= Brief =
Do not copy the pictures. Write out the lines from the start of the entries through the line containing "show up to a wedding with a younger date".

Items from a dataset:
[Start of Attachment]

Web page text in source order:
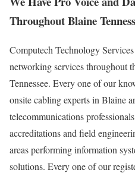
Throughout Blaine
Computech Technology
networking services throughout
Tennessee. Every one of our
onsite cabling experts in Blaine
telecommunications
accreditations and field
areas performing information
solutions. Every one of our
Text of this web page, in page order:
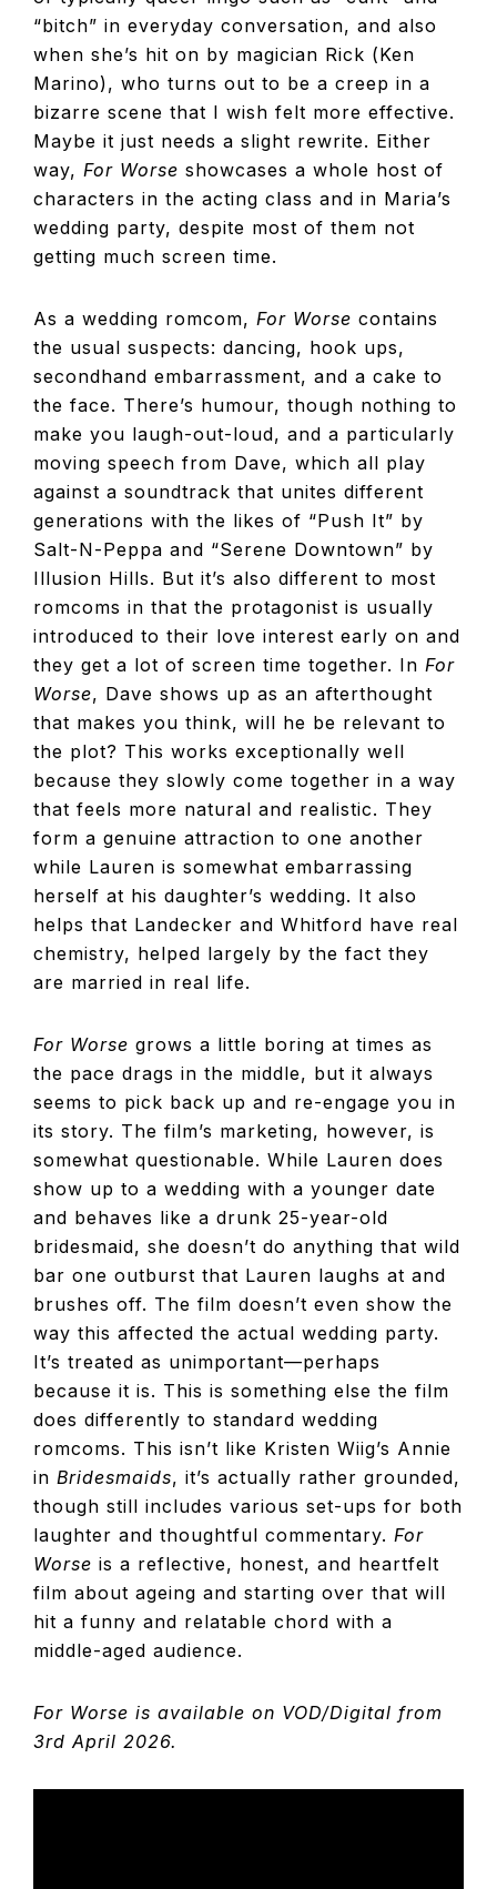
“bitch” in everyday conversation, and also
when she’s hit on by magician Rick (Ken
Marino), who turns out to be a creep in a
bizarre scene that I wish felt more effective.
Maybe it just needs a slight rewrite. Either
way, For Worse showcases a whole host of
characters in the acting class and in Maria’s
wedding party, despite most of them not
getting much screen time.
As a wedding romcom, For Worse contains
the usual suspects: dancing, hook ups,
secondhand embarrassment, and a cake to
the face. There’s humour, though nothing to
make you laugh-out-loud, and a particularly
moving speech from Dave, which all play
against a soundtrack that unites different
generations with the likes of “Push It” by
Salt-N-Peppa and “Serene Downtown” by
Illusion Hills. But it’s also different to most
romcoms in that the protagonist is usually
introduced to their love interest early on and
they get a lot of screen time together. In For
Worse, Dave shows up as an afterthought
that makes you think, will he be relevant to
the plot? This works exceptionally well
because they slowly come together in a way
that feels more natural and realistic. They
form a genuine attraction to one another
while Lauren is somewhat embarrassing
herself at his daughter’s wedding. It also
helps that Landecker and Whitford have real
chemistry, helped largely by the fact they
are married in real life.
For Worse grows a little boring at times as
the pace drags in the middle, but it always
seems to pick back up and re-engage you in
its story. The film’s marketing, however, is
somewhat questionable. While Lauren does
show up to a wedding with a younger date
and behaves like a drunk 25-year-old
bridesmaid, she doesn’t do anything that wild
bar one outburst that Lauren laughs at and
brushes off. The film doesn’t even show the
way this affected the actual wedding party.
It’s treated as unimportant—perhaps
because it is. This is something else the film
does differently to standard wedding
romcoms. This isn’t like Kristen Wiig’s Annie
in Bridesmaids, it’s actually rather grounded,
though still includes various set-ups for both
laughter and thoughtful commentary. For
Worse is a reflective, honest, and heartfelt
film about ageing and starting over that will
hit a funny and relatable chord with a
middle-aged audience.
For Worse is available on VOD/Digital from
3rd April 2026.
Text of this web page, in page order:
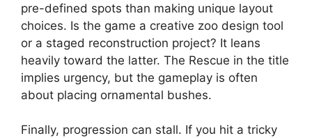
pre-defined spots than making unique layout
choices. Is the game a creative zoo design tool
or a staged reconstruction project? It leans
heavily toward the latter. The Rescue in the title
implies urgency, but the gameplay is often
about placing ornamental bushes.
Finally, progression can stall. If you hit a tricky
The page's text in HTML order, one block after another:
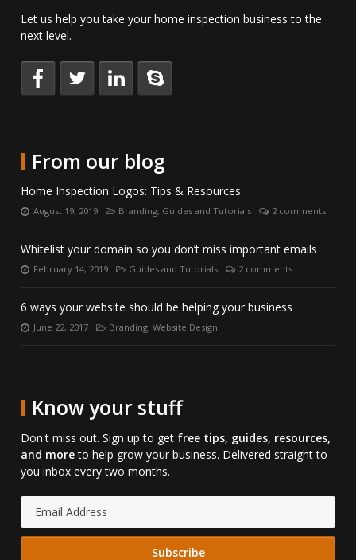
Let us help you take your home inspection business to the
next level.
Keep
with
us
on
Facebook.
Follow Connect
LinkedIn.
Talk
Skype.
From our blog
Home Inspection Logos: Tips & Resources
Posted
August 19, 2019 Categories:
Branding, Guides and Tutorials
Number
2 comments
Whitelist your domain so you don’t miss important emails
PostedFebruary 14, 2019 Categories:
Guides and Tutorials
Number
2 comments
6 ways your website should be helping your business
PostedJune 22, 2017 Categories:
Branding, Website Design
Know your stuff
Don't miss out. Sign up to get free tips, guides, resources,
and moreto help grow your business. Delivered straight to
you inbox every two months.
Address:
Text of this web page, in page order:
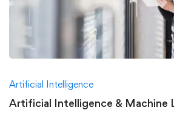
Artificial Intelligence
Artificial Intelligence & Machine
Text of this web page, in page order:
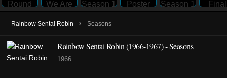
Rainbow Sentai Robin › Seasons
Rainbow Sentai Robin(1966-1967)- Seasons
1966
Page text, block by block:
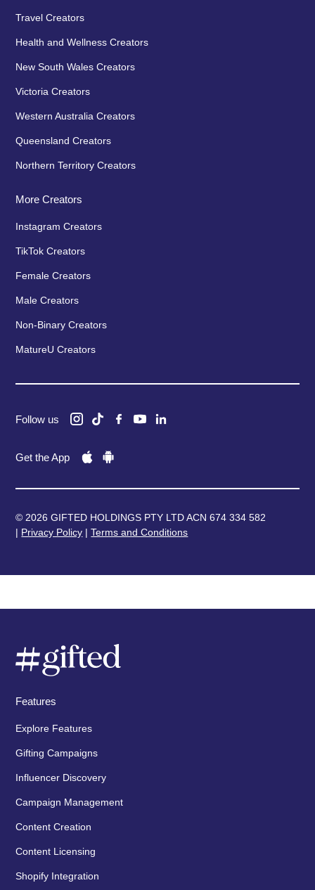
Travel Creators
Health and Wellness Creators
New South Wales Creators
Victoria Creators
Western Australia Creators
Queensland Creators
Northern Territory Creators
More Creators
Instagram Creators
TikTok Creators
Female Creators
Male Creators
Non-Binary Creators
MatureU Creators
Follow us
Get the App
© 2026 GIFTED HOLDINGS PTY LTD ACN 674 334 582
| Privacy Policy |Terms and Conditions
Features
Explore Features
Gifting Campaigns
Influencer Discovery
Campaign Management
Content Creation
Content Licensing
Shopify Integration
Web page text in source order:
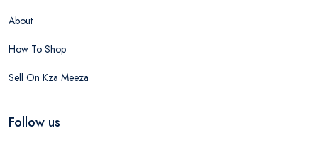
About
How To Shop
Sell On Kza Meeza
Follow us
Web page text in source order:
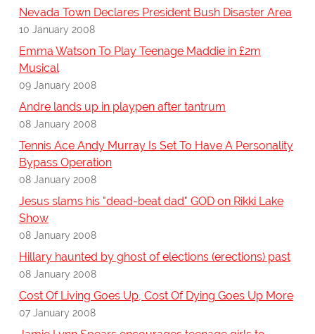
Nevada Town Declares President Bush Disaster Area
10 January 2008
Emma Watson To Play Teenage Maddie in £2m
Musical
09 January 2008
Andre lands up in playpen after tantrum
08 January 2008
Tennis Ace Andy Murray Is Set To Have A Personality
Bypass Operation
08 January 2008
Jesus slams his "dead-beat dad" GOD on Rikki Lake
Show
08 January 2008
Hillary haunted by ghost of elections (erections) past
08 January 2008
Cost Of Living Goes Up, Cost Of Dying Goes Up More
07 January 2008
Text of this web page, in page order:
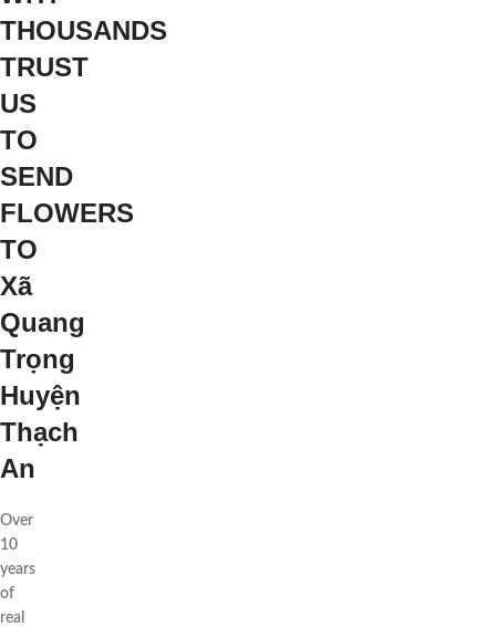
THOUSANDS
TRUST
US
TO
SEND
FLOWERS
TO
Xã
Quang
Trọng
Huyện
Thạch
An
Over
10
years
of
real
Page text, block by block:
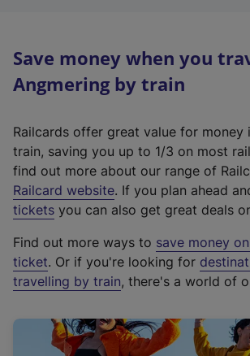
Save money when you
Angmering by train
Railcards offer great value for money
train, saving you up to 1/3 on most
find out more about our range of
Railcard website(
e
t
e
r
a
. If you plan ahead
tickets you can also get great deals
Find out more ways to save money
ticket. Or if you're looking for
travelling by train, there's a world of
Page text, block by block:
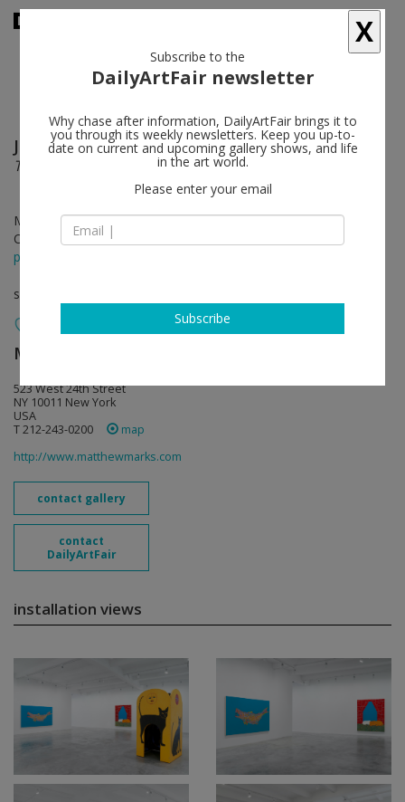
Joan Brown follow
The Golden Age
May 08 - Jun 27, 2026
Opening on May 07, 2026 - 6 - 8 pm
press release
solo show
Matthew Marks Gallery
523 West 24th Street
NY 10011 New York
USA
T 212-243-0200
map
http://www.matthewmarks.com
contact gallery
contact
DailyArtFair
installation views
X
Subscribe to the
DailyArtFair newsletter
Why chase after information, DailyArtFair brings it to
you through its weekly newsletters. Keep you up-to-
date on current and upcoming gallery shows, and life
in the art world.
Please enter your email
Subscribe
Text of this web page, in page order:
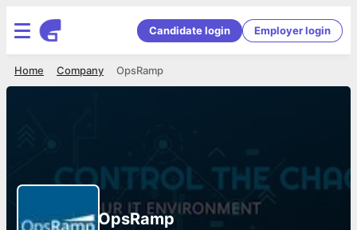
Candidate login Employer login
OpsRamp
Company
Home
OpsRamp
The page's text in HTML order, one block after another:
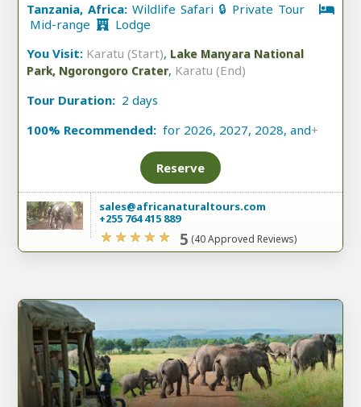
Tanzania, Africa: Wildlife Safari 🔒 Private Tour
Mid-range
Lodge
You Visit: Karatu (Start), Lake Manyara National
Park, Ngorongoro Crater, Karatu (End)
Tour Duration: 2 days
100% Recommended: for 2026, 2027, 2028, and+
Reserve
sales@africanaturaltours.com
+255 764 415 889
5 (40 Approved Reviews)
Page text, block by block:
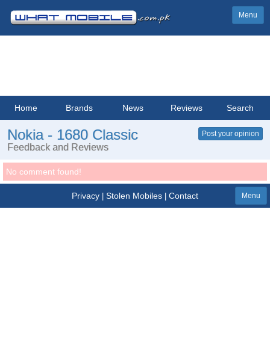
Menu
Home Brands News Reviews Search
Nokia - 1680 Classic
Feedback and Reviews
Post your opinion
No comment found!
Privacy| Stolen Mobiles| Contact Menu
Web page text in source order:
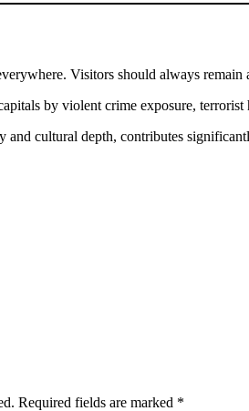
Visitors should always remain
by violent crime exposure,
cultural depth, contributes
Required fields are marked *
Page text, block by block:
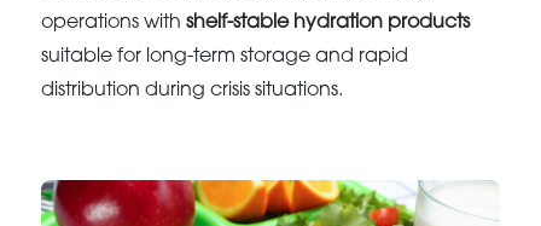
operations withshelf-stable hydration products
suitable for long-term storage and rapid
distribution during crisis situations.
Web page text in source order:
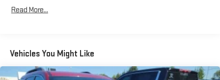
Read More...
Vehicles You Might Like
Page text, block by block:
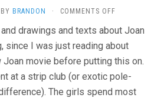
BY BRANDON · COMMENTS OFFON
(2012,
VIRGIL
VERNIER)
drawings and texts about Joan
since I was just reading about
Joan movie before putting this on.
at a strip club (or exotic pole-
The girls spend most
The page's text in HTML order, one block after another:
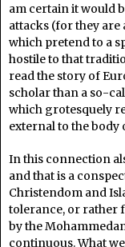
am certain it would
attacks (for they
which pretend to a
hostile to that
read the story of
scholar than a so-
which grotesquely
external to the body
In this connection
and that is a
Christendom and
tolerance, or rather
by the
continuous. What
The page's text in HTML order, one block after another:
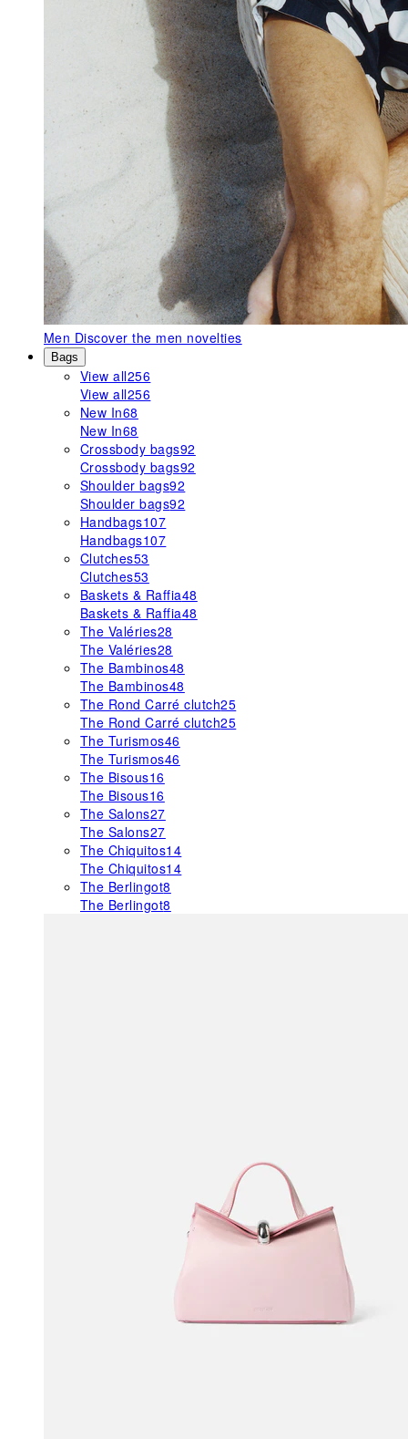
Men Discover the men novelties
Bags
View all256
View all256
New In68
New In68
Crossbody bags92
Crossbody bags92
Shoulder bags92
Shoulder bags92
Handbags107
Handbags107
Clutches53
Clutches53
Baskets & Raffia48
Baskets & Raffia48
The Valéries28
The Valéries28
The Bambinos48
The Bambinos48
The Rond Carré clutch25
The Rond Carré clutch25
The Turismos46
The Turismos46
The Bisous16
The Bisous16
The Salons27
The Salons27
The Chiquitos14
The Chiquitos14
The Berlingot8
The Berlingot8

[End of Attachment]

= Exercise response =
Web page text in source order:
Throughout Blaine
Computech Technology
networking services throughout
Tennessee. Every one of our
onsite cabling experts in Blaine
telecommunications
accreditations and field
areas performing information
solutions. Every one of our
Text of this web page, in page order:
“bitch” in everyday conversation, and also
when she’s hit on by magician Rick (Ken
Marino), who turns out to be a creep in a
bizarre scene that I wish felt more effective.
Maybe it just needs a slight rewrite. Either
way, For Worse showcases a whole host of
characters in the acting class and in Maria’s
wedding party, despite most of them not
getting much screen time.
As a wedding romcom, For Worse contains
the usual suspects: dancing, hook ups,
secondhand embarrassment, and a cake to
the face. There’s humour, though nothing to
make you laugh-out-loud, and a particularly
moving speech from Dave, which all play
against a soundtrack that unites different
generations with the likes of “Push It” by
Salt-N-Peppa and “Serene Downtown” by
Illusion Hills. But it’s also different to most
romcoms in that the protagonist is usually
introduced to their love interest early on and
they get a lot of screen time together. In For
Worse, Dave shows up as an afterthought
that makes you think, will he be relevant to
the plot? This works exceptionally well
because they slowly come together in a way
that feels more natural and realistic. They
form a genuine attraction to one another
while Lauren is somewhat embarrassing
herself at his daughter’s wedding. It also
helps that Landecker and Whitford have real
chemistry, helped largely by the fact they
are married in real life.
For Worse grows a little boring at times as
the pace drags in the middle, but it always
seems to pick back up and re-engage you in
its story. The film’s marketing, however, is
somewhat questionable. While Lauren does
show up to a wedding with a younger date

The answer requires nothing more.